Nicht minder beeindruckend als die aufgeführten Erklärungen wirkt das methodologische Vorgehen der Autoren. Die Daten werden in zweifacher Weise analysiert. Einerseits wird die sprachliche Entwicklung in ihrem chronologischen Verlauf dargestellt, andererseits werden detaillierte Beschreibungen des kindlichen Sprachstandes zu verschiedenen Altersstufen vorgenommen. In beiden Fällen werden Überblickstabellen erstellt, die nicht nur die Produktionen der eigenen Kinder, sondern auch die aus anderen Studien berücksichtigen. Um Vergleiche zwischen den jeweiligen Ergebnissen zu ermöglichen, werden gelegentlich sogar statistische Verfahren herangezogen. Allerdings sind die Sterns bedacht, keine voreiligen Generalisierungen zu treffen. Sie betonen wiederholt, dass jedes Kind ein Individuum ist, sich somit zwar allgemeine Tendenzen, aber keine absolutistischen Erwerbsstufen bestimmen lassen. Weiterhin reflektieren sie kritisch, dass die beobachteten Kinder überwiegend aus der gebildeten Mittelschicht stammen. Ob sich Kinder aus anderen Schichten ähnlich verhalten, müsse in weiteren Studien geklärt werden. Damit wird ein noch heute aktuelles Defizit in der Spracherwerbsforschung bereits vor so vielen Jahren aufgeworfen.
Allerdings finden sich im Werk auch manche Positionen, an deren Gültigkeit heutige Linguisten Zweifel äußern würden. Vor allem die Unterscheidung der Sprachen der Welt in primitive und höhere, wobei Letztere vorwiegend die Indogermanischen einschließen und eine höhere Komplexität als Erste aufwiesen, hat inzwischen erheblich an Legitimation verloren und fällt eher negativ ins Auge.
Abgesehen von vereinzelten Ansichten dieser Art, die ohnehin nicht den thematischen Schwerpunkt der Monographie betreffen, lassen sich keine nennenswerten Schwachstellen in der Erhebung wie Analyse der gesammelten Daten feststellen.

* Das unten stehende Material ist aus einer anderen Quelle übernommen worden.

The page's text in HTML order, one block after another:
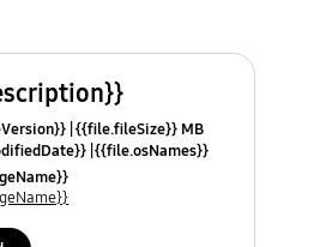
{{file.fileSize}} MB
{{file.osNames}}
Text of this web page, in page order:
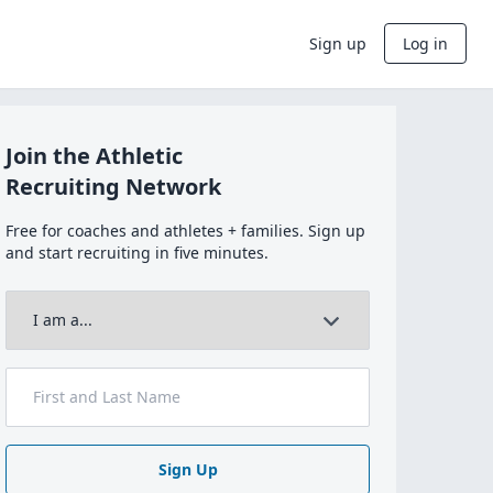
Sign up Log in
Join the Athletic
Recruiting Network
Free for coaches and athletes + families. Sign up
and start recruiting in five minutes.
Sign Up
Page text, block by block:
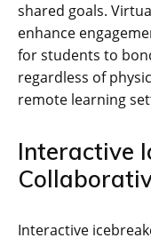
shared goals.
enhance
for students to
regardless of
remote learning
Interactive
Interactive

Folglich handelt es sich um ein Werk, dass immer noch auf Grund seiner herausragenden Aufarbeitung der kindlichen Sprachentwicklung von großem Interesse für Linguisten sowie Nicht-Linguisten ist. Dies bestätigt ebenfalls der häufige Verweis auf den großen Fundus der Sterns in der aktuellen Literatur zu Spracherwerbsschritten bei Kindern. Den wichtigsten Beitrag des Werkes sehen wir darin, dass es die Kindersprache als eine eigenständige Variante wertschätzt, welche eigenen Regeln auf ihrem Weg zur Vollsprache folgt und nicht durch die Perspektive der Erwachsenen zu interpretieren ist. Die Sprache der Kinder erachten die Sterns weder als eine fehlerhafte Sprachform, noch als eine Vereinfachung der Erwachsenensprache. Vielmehr sehen sie in ihren Abweichungen von der Vollsprache Belege für die kindliche Wahrnehmung und Bewertung der Welt. Somit entdeckt der durch die Seiten des Buches wandernde Leser mit den Worten von Clara und William Stern, „wie das für uns so abgegriffene Mittel der Sprache im Kinde ein Weltbild von anschaulichster Farbigkeit hervorzurufen vermag“ (S. 418).
[1] Stern, Clara & Stern, William. ([1907] 1965). Die Kindersprache. Eine psychologische und sprachtheoretische Untersuchung (4. Aufl.). Darmstadt: Wissenschaftliche Buchgesellschaft.